▶ Supplied records
|---|
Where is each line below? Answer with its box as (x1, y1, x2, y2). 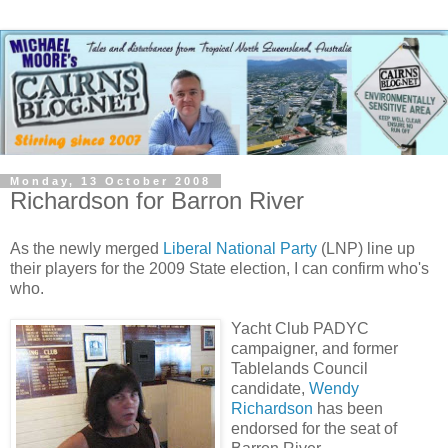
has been (313, 399, 383, 417)
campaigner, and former (231, 339, 398, 357)
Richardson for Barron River (10, 186, 304, 214)
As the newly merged (10, 239, 163, 257)
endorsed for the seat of (231, 419, 397, 437)
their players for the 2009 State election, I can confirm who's (10, 259, 429, 277)
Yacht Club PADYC (231, 319, 369, 337)
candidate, (231, 379, 309, 397)
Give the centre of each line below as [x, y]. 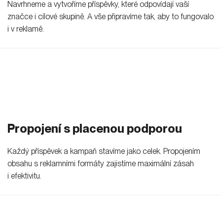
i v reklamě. [26, 29]
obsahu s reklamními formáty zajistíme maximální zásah [101, 164]
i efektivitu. [24, 176]
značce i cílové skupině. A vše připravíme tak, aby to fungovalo [110, 17]
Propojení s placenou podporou [95, 129]
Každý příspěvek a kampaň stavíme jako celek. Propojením [104, 151]
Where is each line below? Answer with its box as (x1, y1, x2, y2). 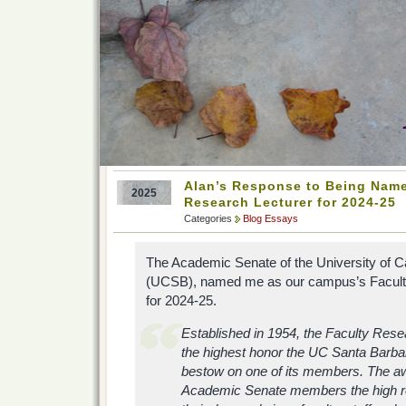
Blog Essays (243, 213, 298, 224)
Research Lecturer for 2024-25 (184, 195, 396, 209)
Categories (184, 213, 235, 224)
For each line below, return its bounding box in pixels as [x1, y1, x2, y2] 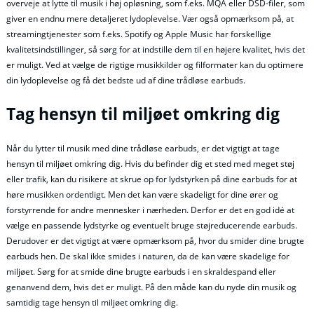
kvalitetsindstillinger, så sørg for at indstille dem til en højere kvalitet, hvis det [6, 43, 305, 56]
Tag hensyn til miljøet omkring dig [6, 102, 280, 125]
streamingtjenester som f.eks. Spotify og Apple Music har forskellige [6, 28, 271, 41]
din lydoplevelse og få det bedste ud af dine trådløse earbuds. [6, 74, 245, 87]
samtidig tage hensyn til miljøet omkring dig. [6, 296, 178, 309]
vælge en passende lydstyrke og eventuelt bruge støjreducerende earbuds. [6, 219, 297, 232]
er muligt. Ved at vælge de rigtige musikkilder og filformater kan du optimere [6, 59, 303, 71]
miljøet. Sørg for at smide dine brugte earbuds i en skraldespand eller [6, 266, 276, 278]
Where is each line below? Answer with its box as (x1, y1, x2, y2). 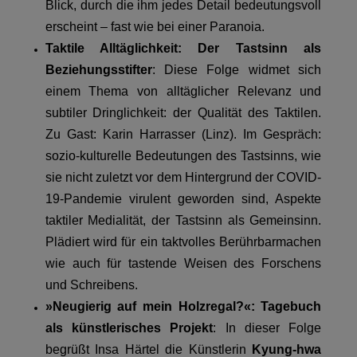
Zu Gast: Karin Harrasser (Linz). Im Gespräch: (45, 127, 322, 142)
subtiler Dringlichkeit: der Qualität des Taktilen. (45, 106, 322, 120)
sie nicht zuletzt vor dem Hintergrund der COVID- (45, 171, 322, 185)
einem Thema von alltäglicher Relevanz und (45, 84, 322, 99)
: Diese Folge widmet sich (151, 63, 322, 77)
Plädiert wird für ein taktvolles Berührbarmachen (45, 235, 322, 249)
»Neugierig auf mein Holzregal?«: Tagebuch (45, 300, 322, 314)
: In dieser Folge (213, 321, 322, 335)
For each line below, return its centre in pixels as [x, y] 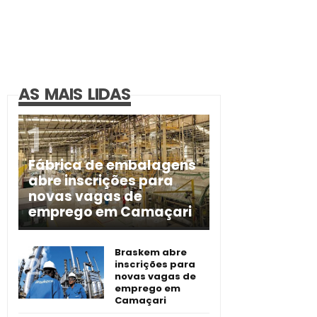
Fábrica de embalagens [112, 165]
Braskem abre [151, 252]
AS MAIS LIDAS [75, 94]
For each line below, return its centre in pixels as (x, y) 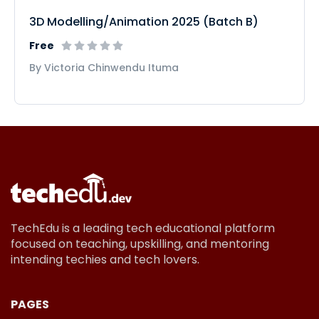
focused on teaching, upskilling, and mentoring (140, 244)
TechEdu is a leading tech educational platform (143, 228)
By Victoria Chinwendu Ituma (104, 68)
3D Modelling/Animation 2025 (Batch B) (144, 22)
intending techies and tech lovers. (105, 259)
|---|
▶ Your goal
Please print exactly the lines from the one holding "samtidig tage hensyn" through the final line of the data above, including both, and skip all pictures.

▶ The answer
samtidig tage hensyn til miljøet omkring dig. [6, 296, 178, 309]
vælge en passende lydstyrke og eventuelt bruge støjreducerende earbuds. [6, 219, 297, 232]
er muligt. Ved at vælge de rigtige musikkilder og filformater kan du optimere [6, 59, 303, 71]
miljøet. Sørg for at smide dine brugte earbuds i en skraldespand eller [6, 266, 276, 278]
Where is each line below? Answer with its box as (x1, y1, x2, y2). 
Zu Gast: Karin Harrasser (Linz). Im Gespräch: (45, 127, 322, 142)
subtiler Dringlichkeit: der Qualität des Taktilen. (45, 106, 322, 120)
sie nicht zuletzt vor dem Hintergrund der COVID- (45, 171, 322, 185)
einem Thema von alltäglicher Relevanz und (45, 84, 322, 99)
: Diese Folge widmet sich (151, 63, 322, 77)
Plädiert wird für ein taktvolles Berührbarmachen (45, 235, 322, 249)
»Neugierig auf mein Holzregal?«: Tagebuch (45, 300, 322, 314)
: In dieser Folge (213, 321, 322, 335)
For each line below, return its centre in pixels as [x, y] 
Fábrica de embalagens [112, 165]
Braskem abre [151, 252]
AS MAIS LIDAS [75, 94]
For each line below, return its centre in pixels as (x, y) 
focused on teaching, upskilling, and mentoring (140, 244)
TechEdu is a leading tech educational platform (143, 228)
By Victoria Chinwendu Ituma (104, 68)
3D Modelling/Animation 2025 (Batch B) (144, 22)
intending techies and tech lovers. (105, 259)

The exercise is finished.